Fashion celebrates Lagerfeld's immortal genius
PARIS - AFP
U.S. singer Pharrell Williams, actresses Helen Mirren and Tilda Swinton, artist Jeff Koons, designers Valentino and Stella McCartney, models Claudia Schiffer and Gigi Hadid as well as Carla Bruni and Monica Bellucci all paid him homage at the Grand Palais where Lagerfeld staged his spectacular Chanel shows.
It was quite a turnout for a man who declared that he'd "rather die" than have a big sendoff.
The show they called "Karl For Ever" had all the hallmarks of the big-budget productions that Lagerfeld loved to stage in the Belle Epoque Grand Palais -- stars, breathtaking set pieces and style in spades.
Vogue maven Anna Wintour began the tributes in front of the most powerful man in fashion, LVMH owner Bernard Arnault, who gave Lagerfeld a job for life at Italian label Fendi.
The reclusive Alain Wertheimer, who co-owns Chanel with his brother Gerard, signed a similar "till death do us part" contract with the German, and it made him one of the richest men in France.

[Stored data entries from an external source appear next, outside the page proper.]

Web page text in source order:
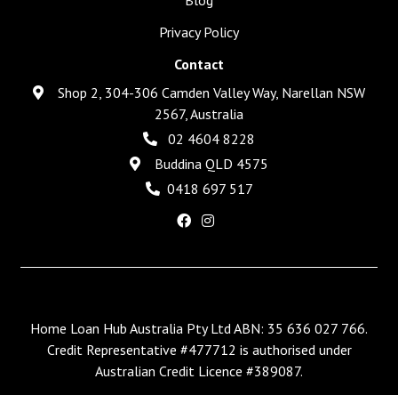
Privacy Policy
Contact
Shop 2, 304-306 Camden Valley Way, Narellan NSW
2567, Australia
02 4604 8228
Buddina QLD 4575
0418 697 517
Home Loan Hub Australia Pty Ltd ABN: 35 636 027 766.
Credit Representative #477712 is authorised under
Australian Credit Licence #389087.
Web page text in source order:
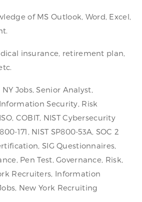
of MS Outlook, Word, Excel,
insurance, retirement plan,
Jobs, Senior Analyst,
Security, Risk
COBIT, NIST Cybersecurity
171, NIST SP800-53A, SOC 2
SIG Questionnaires,
Pen Test, Governance, Risk,
Recruiters, Information
New York Recruiting
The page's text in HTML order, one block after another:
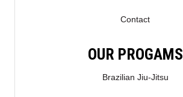
Contact
OUR PROGAMS
Brazilian Jiu-Jitsu
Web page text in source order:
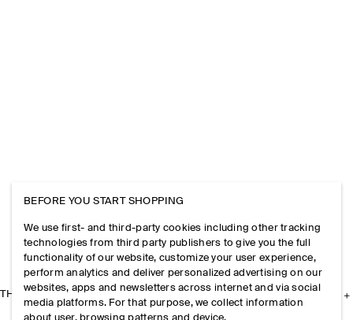
THE COMPANY
BEFORE YOU START SHOPPING
We use first- and third-party cookies including other tracking
technologies from third party publishers to give you the full
functionality of our website, customize your user experience,
perform analytics and deliver personalized advertising on our
websites, apps and newsletters across internet and via social
media platforms. For that purpose, we collect information
about user, browsing patterns and device.
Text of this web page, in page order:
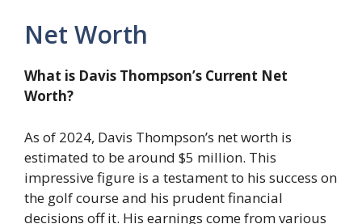
Net Worth
What is Davis Thompson’s Current Net
Worth?
As of 2024, Davis Thompson’s net worth is
estimated to be around $5 million. This
impressive figure is a testament to his success on
the golf course and his prudent financial
decisions off it. His earnings come from various
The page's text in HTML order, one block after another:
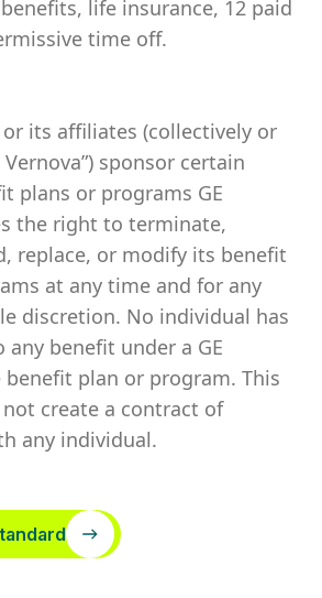
life insurance, 12 paid
time off.
or its affiliates (collectively or
Vernova”) sponsor certain
plans or programs GE
the right to terminate,
replace, or modify its benefit
at any time and for any
discretion. No individual has
benefit under a GE
benefit plan or program. This
create a contract of
any individual.

He gave his first interview for the occasion, praising Lagerfeld's legendary erudition. Filmed sitting in front of the Kaiser's vast private library, he said, "It is not worth talking about the things that Karl Lagerfeld did not know."
A procession of the designer's friends, including the lady who looked after his cat Choupette, now apparently the richest feline in the world, were shot against the same backdrop reminiscing about the sometimes waspish wit who died aged 85 in February.
Their testimony on a giant video screen was intercut with live readings, dance and musical performances from artists that Lagerfeld loved.
French first lady Brigitte Macron, who Lagerfeld adored for her culture and acute sense of style, was also among the guests, while the model and actress Cara Delevingne played his favorite creature, a cat.
Swinton recited a passage from Virginia Woolf's "Orlando" and the Chinese pianist Lang Lang played Chopin on a Steinway Lagerfeld designed.
The creator had a particular weakness for tango, and the acclaimed Argentine troupe German Cornejo flew to Paris from Buenos Aires to perform what Lagerfeld call his "Latin rap."
The American dancer Lil Buck gave the dying swan a street twist, combining high and street culture, something at which Lagerfeld was also expert, while Williams sang "Gust of Wind" backed by two dancers.
But the show, as Lagerfeld would have wanted, was more about laughs than tears, with Mirren reading some of his acidly funny "Karlisms" to the strains of Paganini played by British violinist Charlie Siem.
The French actress Fanny Ardant recited the Stephane Mallarme poem "The Fan", a wink at the object Lagerfeld used as his conductor's baton as well as to bat away smoke when he went to parties.
"I am very much down to earth. Just not this earth," as the aristocratic dandy with the curious common touch once said.